"Sehun..."

"Hm?"

"Mau mengabulkan dua permintaanku?"

"..."

"Jika aku mati nanti, pastikan pelurunya tepat mengenai otakku, karena semasa hidupku otakku lah yang menikamku pelan-pelan. Jangan sampai mengenai dadaku, karena hatiku patut lestari sebab selama ini hanya hatiku lah organ yang tak pernah kugunakan. Dan satu lagi..."

"..."

"Jangan pernah mengingatku lagi setelah aku pergi."


.........

stardust

sachimalff fanfiction

.........


author : sachimalff

warning : manxman, typos, contains a bloody chap in the first chapter

disclaimer : God and themselves

pairing : oh sehun - lu han

background music : 5sos - Everything I didn't say


.........

.........stardust.........

"Maybe, just maybe, we will have another option aside from the death."

.........stardust.........

.........


Sehun merasa ia sudah gila.

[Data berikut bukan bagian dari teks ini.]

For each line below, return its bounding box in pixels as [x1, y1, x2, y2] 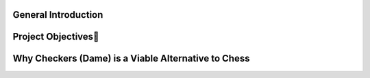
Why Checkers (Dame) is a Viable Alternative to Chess [12, 53, 250, 64]
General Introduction [12, 9, 103, 21]
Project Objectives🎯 [12, 31, 99, 42]
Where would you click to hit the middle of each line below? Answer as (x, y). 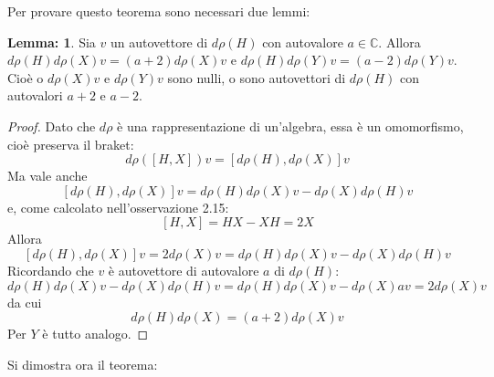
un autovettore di (159, 42)
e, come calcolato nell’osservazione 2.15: (118, 207)
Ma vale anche (47, 176)
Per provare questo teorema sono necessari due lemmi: (159, 11)
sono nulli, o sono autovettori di (257, 77)
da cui (25, 302)
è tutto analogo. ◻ (95, 334)
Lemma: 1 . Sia (52, 42)
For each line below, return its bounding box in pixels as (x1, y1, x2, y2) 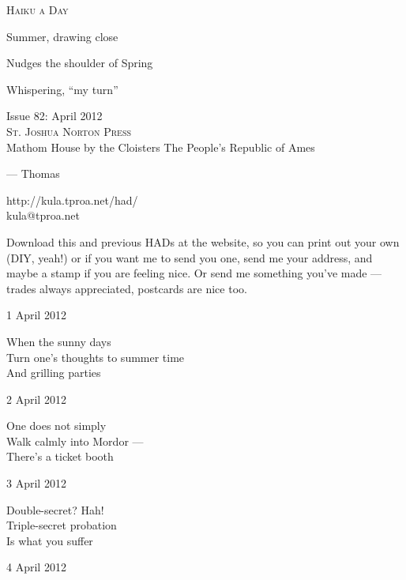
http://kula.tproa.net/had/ (6, 191, 138, 208)
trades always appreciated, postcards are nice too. (6, 280, 247, 296)
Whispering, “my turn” (6, 81, 118, 97)
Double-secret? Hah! (6, 501, 104, 518)
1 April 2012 (6, 307, 66, 323)
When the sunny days (6, 333, 111, 349)
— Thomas (6, 165, 60, 182)
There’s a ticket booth (6, 448, 114, 465)
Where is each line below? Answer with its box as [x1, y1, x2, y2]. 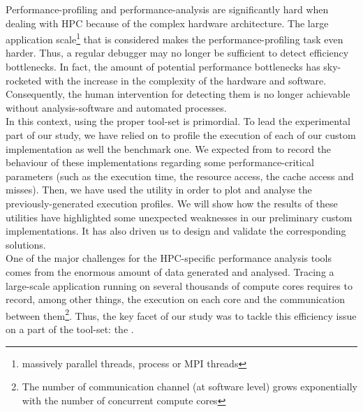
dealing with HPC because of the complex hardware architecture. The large [6, 15, 329, 30]
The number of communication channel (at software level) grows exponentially [22, 379, 357, 394]
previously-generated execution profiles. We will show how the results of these [6, 196, 338, 210]
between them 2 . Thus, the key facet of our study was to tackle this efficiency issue [6, 306, 357, 323]
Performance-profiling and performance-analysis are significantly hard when [6, 2, 329, 16]
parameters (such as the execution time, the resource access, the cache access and [6, 168, 354, 183]
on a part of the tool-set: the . [6, 321, 134, 336]
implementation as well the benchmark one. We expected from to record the [6, 141, 332, 156]
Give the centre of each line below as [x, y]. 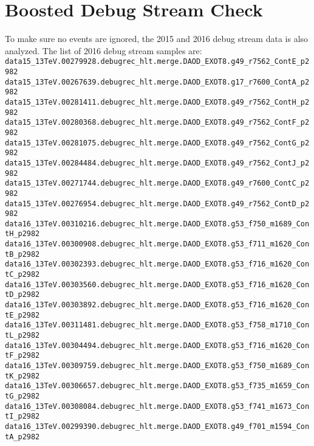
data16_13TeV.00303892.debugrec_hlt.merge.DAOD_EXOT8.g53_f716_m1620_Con [157, 305]
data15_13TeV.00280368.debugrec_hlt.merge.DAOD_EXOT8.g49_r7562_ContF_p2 [157, 123]
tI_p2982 [22, 416]
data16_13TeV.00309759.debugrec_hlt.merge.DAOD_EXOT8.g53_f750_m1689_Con [157, 366]
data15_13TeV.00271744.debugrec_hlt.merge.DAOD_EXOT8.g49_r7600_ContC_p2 [157, 183]
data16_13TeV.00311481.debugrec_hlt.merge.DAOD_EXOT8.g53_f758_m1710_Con [157, 325]
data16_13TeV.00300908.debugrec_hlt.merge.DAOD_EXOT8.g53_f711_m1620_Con [157, 244]
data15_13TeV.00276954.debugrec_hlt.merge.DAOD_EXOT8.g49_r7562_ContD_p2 [157, 204]
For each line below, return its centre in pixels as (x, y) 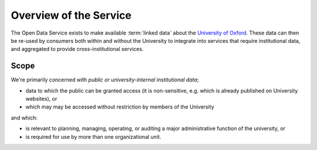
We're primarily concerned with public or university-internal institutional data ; (105, 80)
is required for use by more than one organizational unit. (93, 137)
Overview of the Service (71, 15)
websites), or (41, 99)
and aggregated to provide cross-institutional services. (77, 49)
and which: (24, 118)
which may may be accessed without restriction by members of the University (120, 107)

Ia merasa darahnya berdesir ketika melihat warna merah menyala, apalagi jika itu datangnya dari tubuh yang tergeletak tak berdaya, terbujur kaku karena ulahnya. Ada sensasi menyenangkan kala ia mencabut nyawa. Ada sensasi bangga saat ia mendengar jerit tangis dan pinta pilu orang-orang ini, seolah mereka sedang berlutut seperti hamba dan Sehun lah Tuhannya.

Ia senang bermain sebagai Tuhan Yang Maha Keji.

Selesai melaksanakan tugasnya, ia kembali menyimpan pistol yang selalu ia gunakan untuk mengeksekusi targetnya ke dalam saku jas hitam yang ia kenakan.

Sesaat sebelum ia menoleh ke belakang, tepat di saat itulah telinganya mendengar tepuk tangan dari arah belakang tubuhnya.

"Seperti biasa, Oh Sehun, membunuh tanpa ampun, eh?"

Sehun lantas membalikkan tubuhnya karena suara asing yang memujinya barusan dan tepat di belakang sana, ia menemukan sosok yang selama dua bulan kedepan akan menggunakan jasanya.

Pria itu nampak bengis dengan senyum licik dan mata yang berkilat tajam, bergantian memandang Sehun dan dua mayat yang tergeletak di atas lantai marmer dengan darah yang mengucur keluar tanpa henti.

"Ada perlu apa kau kesini? Bukankah sudah kubilang jika aku baru akan bekerja untukmu lusa?" Ia tak bermaksud untuk bersikap dingin, namun entah mengapa hatinya-Sehun ragu apakah ia masih punya hati untuk merasa, namun ada panggilan dalam jiwanya-merasa tak suka dengan pria yang akan menjadi atasannya itu. Sehun tahu ia tak seharusnya menggunakan perasaan dalam hal semacam ini apalagi pada pekerjaan yang ia tekuni seperti ini, namun ada dorongan dalam dirinya yang mengatakan jika harusnya ia tak bekerja untuk orang ini. Entah mengapa.

Dan seolah bisa membaca pikirannya, pria dengan tuksedo rapi di depannya itu mengangkat satu alisnya. "Aku hanya takut kau akan berubah pikiran."

"Kaupikir aku pengecut?"

"Tidak, tentu saja tidak," jawab pria tersebut, sambil mengibaskan tangannya santai. "Tapi jelas dari tatapanmu barusan kau terlihat meragu dan... gentar?"

Sehun mendengus, namun tak lagi menjawab perkataan pria itu. Sebaliknya, ia malah berbalik dan berjalan lurus, melewati dua mayat yang baru saja ia habisi dalam satu waktu tanpa memedulikan bahwa sosok yang ia tinggalkan di belakang adalah calon atasannya.

Namun baru lima langkah ia berjalan, suara yang sama kembalu berdenging di telinganya.

"Byun Baekhyun... Hm, bukankah nama yang indah? Tentu kau takkan melewatkan uang sebesar ini hanya karena kau ragu, kan, Oh Sehun?"

Sehun mengatupkan bibirnya, rahangnya mengeras sempurna dan ia mengepalkan tangannya hingga buku-buku jarinya memutih sempurna.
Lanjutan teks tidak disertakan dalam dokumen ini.